President Bush thought he could win two simultaneous land wars in Asia, and use military might to build a new nation in Iraq. Hubris.

President Obama thinks he can run the auto, financial, and health care industries at the same time, all while controlling global climate patterns. Hubris.

Feehery is right that President Obama should not have been heckled. If not for the sheer harm his office causes, it would not merit the attention.

A Riddle

Rep. Joe Wilson is under fire for yelling “you lie!” at President Obama during his health care speech last night.

Now, all politicians lie. It is their nature. So Rep. Wilson’s assertion, tactless as it was, is technically correct.

But Rep. Wilson is a politician too, and therefore a teller of lies. So, when calling another man a liar, could he have been lying himself?

The mind boggles.

Dog Bites Man

I am shocked — shocked — that $6 million of stimulus money went to a company accused of “overbilling, bribery of union officials and other alleged improprieties on several large New York projects.” Such lapses in oversight never happen with government spending projects!

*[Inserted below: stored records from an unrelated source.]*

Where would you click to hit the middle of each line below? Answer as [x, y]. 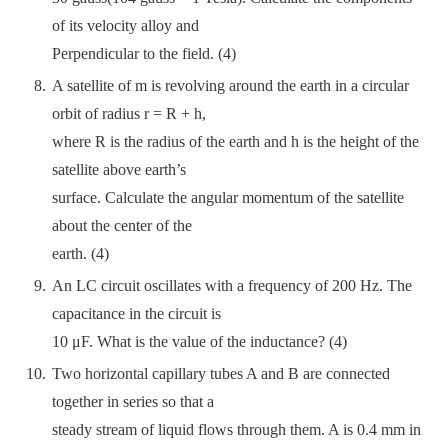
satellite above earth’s [119, 169]
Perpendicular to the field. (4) [144, 53]
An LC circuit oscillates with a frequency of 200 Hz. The [232, 285]
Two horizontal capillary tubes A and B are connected [221, 373]
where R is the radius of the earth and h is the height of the [235, 141]
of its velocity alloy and [125, 25]
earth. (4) [80, 253]
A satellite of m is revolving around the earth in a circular [230, 85]
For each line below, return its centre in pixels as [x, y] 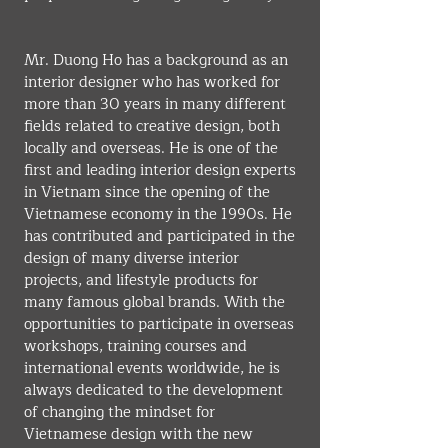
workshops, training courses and [137, 346]
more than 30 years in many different [157, 104]
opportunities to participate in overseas [161, 324]
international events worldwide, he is [154, 368]
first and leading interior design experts [162, 170]
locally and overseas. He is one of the [153, 148]
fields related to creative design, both [154, 126]
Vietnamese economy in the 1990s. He [160, 214]
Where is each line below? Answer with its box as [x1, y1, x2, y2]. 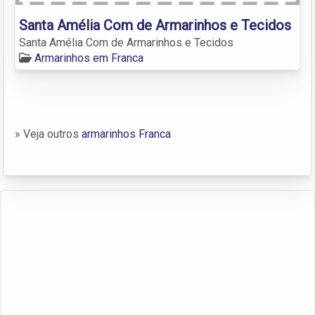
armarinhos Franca [82, 127, 171, 141]
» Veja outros [15, 127, 82, 141]
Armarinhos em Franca [34, 51, 143, 65]
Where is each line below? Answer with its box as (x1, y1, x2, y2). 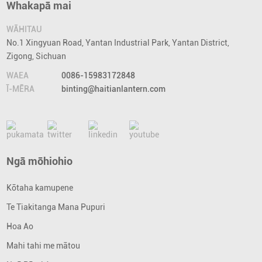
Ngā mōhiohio (6, 155, 73, 168)
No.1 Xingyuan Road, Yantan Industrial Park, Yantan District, (6, 38, 230, 48)
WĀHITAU (6, 25, 43, 35)
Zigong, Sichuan (6, 51, 67, 61)
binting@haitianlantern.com (61, 84, 166, 94)
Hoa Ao (6, 222, 34, 232)
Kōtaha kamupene (6, 183, 74, 193)
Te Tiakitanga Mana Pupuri (6, 202, 106, 212)
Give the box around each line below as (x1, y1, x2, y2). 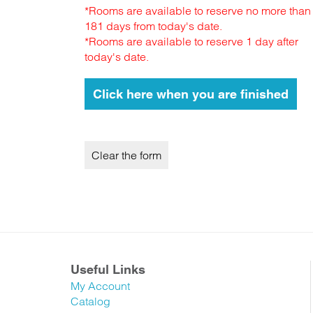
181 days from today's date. (84, 19, 222, 33)
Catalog (70, 294, 110, 308)
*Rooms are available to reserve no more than (84, 3, 311, 17)
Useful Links (70, 262, 145, 277)
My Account (70, 279, 130, 293)
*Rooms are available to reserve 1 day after (84, 34, 298, 48)
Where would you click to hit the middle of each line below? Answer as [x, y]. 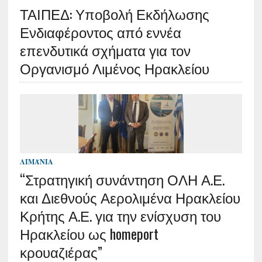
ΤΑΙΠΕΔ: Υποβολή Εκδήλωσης [114, 13]
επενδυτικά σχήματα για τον [105, 50]
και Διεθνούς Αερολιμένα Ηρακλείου [130, 197]
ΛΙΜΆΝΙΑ [36, 162]
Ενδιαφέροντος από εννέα [100, 32]
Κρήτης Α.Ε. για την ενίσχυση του [120, 215]
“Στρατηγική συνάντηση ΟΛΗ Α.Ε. [122, 179]
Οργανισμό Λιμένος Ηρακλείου [114, 68]
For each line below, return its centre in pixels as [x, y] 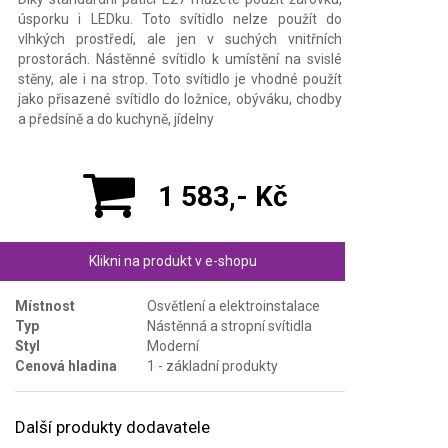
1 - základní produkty [212, 365]
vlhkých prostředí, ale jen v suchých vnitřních [180, 38]
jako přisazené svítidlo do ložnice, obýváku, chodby [180, 98]
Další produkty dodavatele [112, 426]
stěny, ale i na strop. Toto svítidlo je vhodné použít [180, 78]
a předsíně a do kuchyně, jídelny [116, 118]
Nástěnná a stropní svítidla [229, 325]
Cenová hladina [66, 365]
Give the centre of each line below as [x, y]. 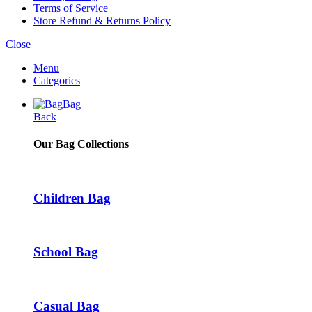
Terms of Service [71, 8]
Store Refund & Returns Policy [102, 20]
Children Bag [72, 198]
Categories [57, 80]
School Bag [66, 252]
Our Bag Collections [81, 143]
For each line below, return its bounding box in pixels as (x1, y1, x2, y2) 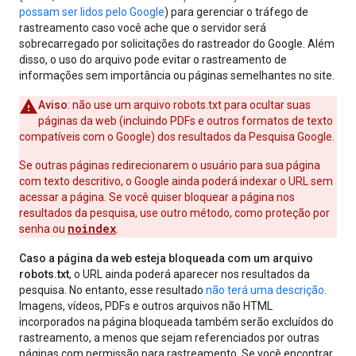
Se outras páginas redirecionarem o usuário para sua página (19, 159, 320, 172)
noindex (68, 221, 116, 236)
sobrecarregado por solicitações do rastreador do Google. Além (19, 37, 335, 50)
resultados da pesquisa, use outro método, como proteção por (19, 207, 330, 219)
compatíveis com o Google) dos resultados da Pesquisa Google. (19, 130, 335, 143)
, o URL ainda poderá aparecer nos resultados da (69, 268, 310, 281)
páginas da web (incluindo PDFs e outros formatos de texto (38, 114, 333, 127)
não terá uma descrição (206, 284, 324, 296)
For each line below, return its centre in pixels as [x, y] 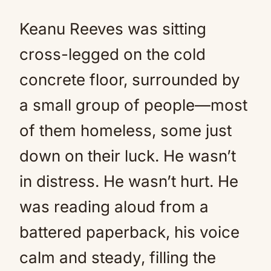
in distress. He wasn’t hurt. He [129, 181]
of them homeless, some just [126, 130]
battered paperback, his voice [129, 232]
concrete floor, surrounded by [130, 80]
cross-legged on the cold [113, 54]
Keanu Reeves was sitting [113, 29]
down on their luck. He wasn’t [128, 156]
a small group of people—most [133, 105]
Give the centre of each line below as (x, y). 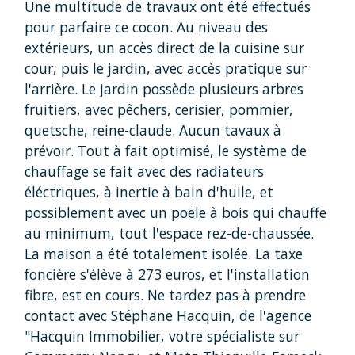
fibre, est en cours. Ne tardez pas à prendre (165, 294)
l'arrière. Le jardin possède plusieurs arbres (164, 88)
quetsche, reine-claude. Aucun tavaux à (153, 130)
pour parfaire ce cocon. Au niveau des (146, 27)
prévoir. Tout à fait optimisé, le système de (166, 150)
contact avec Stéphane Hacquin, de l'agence (168, 315)
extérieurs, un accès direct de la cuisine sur (164, 47)
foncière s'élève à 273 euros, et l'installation (167, 274)
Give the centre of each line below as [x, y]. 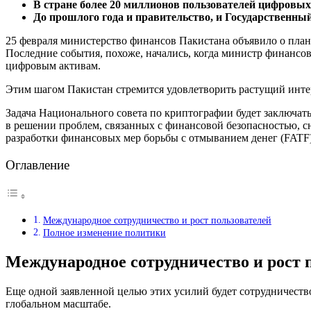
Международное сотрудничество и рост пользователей [157, 220]
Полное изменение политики [104, 233]
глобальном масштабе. [58, 304]
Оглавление [37, 165]
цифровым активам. [53, 65]
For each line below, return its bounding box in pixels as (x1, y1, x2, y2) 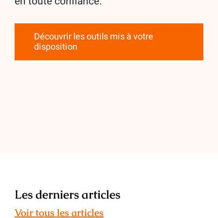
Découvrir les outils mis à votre (34, 30, 153, 44)
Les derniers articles (14, 187, 120, 202)
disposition (34, 40, 77, 54)
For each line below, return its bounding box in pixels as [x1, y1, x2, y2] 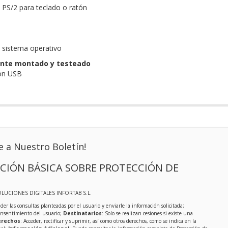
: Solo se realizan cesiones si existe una [101, 210, 193, 217]
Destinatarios [63, 210, 102, 217]
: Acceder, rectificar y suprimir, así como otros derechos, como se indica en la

The Starry-Eyed 37 Percent

Some time ago I said that President Bush’s chronically low approval ratings were a good thing. Evidence of widespread skepticism about politicians. Or at least one of them.

This is why I welcome today’s news that 52% of Americans — a clear majority — have an unfavorable view of Congress. There is still much to do, though. Even after enduring two simultaneous land wars in Asia, record spending, record deficits, a housing crisis primarily of congress’ creation, bank bailouts, cap-and-trade, and cash for clunkers, 37% of Americans still retain a favorable view of Congress.

Jeez, what’s it take? Maybe health care?